Было бы напрасно искать в мистическом анархизме одностороннего утверждения какого-либо эстетического принципа; но из существа дела явствует, что, с эстетической точки зрения, его стихия определяется как начало трагическое. С другой стороны, связь мистического анархизма с символизмом не случайна. Течение символизма естественно окрашивается в цвета мистического анархизма, будучи пронизано лучом соборности. Сверхиндивидуализм был, в лоне символизма, преодолением «искусства интимного», эрой «келейного творчества», «уединение» которого из внутреннего и сознательного стало только внешним и вынужденным.
Крушение формальной морали, ознаменовавшее собою судьбы индивидуализма в XIX в., раскрыло в культурном сознании динамическую и энергетическую ее природу и придало ей формально характер патетический. Мораль поведения стала моралью страстных устремлений духа. Мистический анархизм есть также патетика. Его пафос – пафос неприятия мира – есть Эрос Невозможного. Эта любовь к невозможному – принцип всей религиозной жажды, всей творческой фантазии, всех порывов и дерзновений, совершавшихся доныне под знаменем «Excelsior»[39]
, – есть патетический принцип современной души. И тот не анархист, кто примиряется с иным, чем свобода безусловная; и не мистик, кто не знает, что то, что зовется «невозможным» на языке рационального сознания, «чудом» на языке сознания религиозного, имеет в его внутреннем Слове (оно же его Молчание) иное Имя, общее всему, что мудрецы прозревают как воистину сущее, как единую реальность мира.О веселом ремесле и умном веселии*
Ευυοήσας, ότι τόυ ποιητήυ δέοι, είπερ μέλλοι ποιητής είυαι, ποιείυ μύθους, άλχ ού λόγος[40]
Спор о назначении искусства – о том, оправдывается ли оно внутренне собою самим как «искусство для искусства» или же нуждается в оправдании жизнью как «искусство для жизни» – этот, провозглашаемый решенным и все же не решенный в глубине нашей души спор вовсе не занимал умы в те счастливые для художества времена, когда творчество было, так или иначе, совокупным творчеством художника-ремесленника и заказчиков, – выступали ли этими заказчиками как бы уполномоченные на то представители народных масс (напр., магистраты древних республик и архиепископы средневековой церкви) или самочинные выразители вкусов и потребностей времени (каковы Медичи) – зачинатели, поднявшиеся из толпы, но ей еще родные по духу, или же владыки толпы, не утратившие связи с нею в самом господстве своем над нею и прочно обеспечившие себе ее подражательное подчинение (как Людовик XIV).

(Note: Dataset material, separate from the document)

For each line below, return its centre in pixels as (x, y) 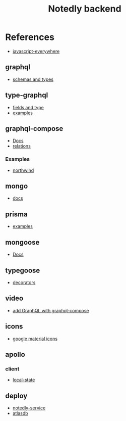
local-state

Ибо художник истинный – и поскольку художник (artifex, τεχυίης, δημιουργός) – есть ремесленник, и психология его, прежде всего, психология ремесленника; он нуждается в заказе не только вещественно, но и морально, гордится заказом и, если провозглашает о себе подчас, что «царь» и, как таковой, «живет один», – то лишь потому, что сердится на неудовлетворенных его делом или не идущих к нему заказчиков; а когда внушает себе: «Ты сам свой высший суд», – то лишь повторяет старинные бутады самоуверенных и непокладливых мастеров, вроде Микель-Анджело Буонарроти или упрямца Бенвенуто Челлини, который также запирался порой, отказавшись от сбыта, в свою мастерскую золотых дел мастера – «усовершенствовать плоды любимых дум».
Самовозвеличение художника – естественное противодействие таланта, всегда прозорливого и к себе взыскательного, непризнанию близоруких и высокомерных оценщиков и косной неподатливости потребителей и – как такое противодействие – знакомо нам во все эпохи искусства. Но впервые, быть может, горечь сознания практической ненужности творчества, тоска по реальному стимулу окрыляющего вдохновение заказа мы наблюдаем при дворах меценатов, где какой-нибудь Торквато Тассо оценивается как бы по доверию и не имеет никакой действительной нужды, помимо обязательства, налагаемого этим доверием, – торопить завершение своей многообещающей эпопеи.
Когда отпал религиозный импульс к художественной деятельности, столь сильный в средние века, художник, без определенного и срочного заказа, оказался индивидуалистом и поспешил изобрести индивидуализм. Что заставляет Петрарку так преувеличивать значение филологической своей эрудиции и латинских поэм, в ущерб значению своей бессмертной и национальной лирики, если не тайная мысль об интимности и, следовательно, ненужности тех любовных канцон и сонетов, которые Данте бросал некогда приятелям, а те отдавали улице?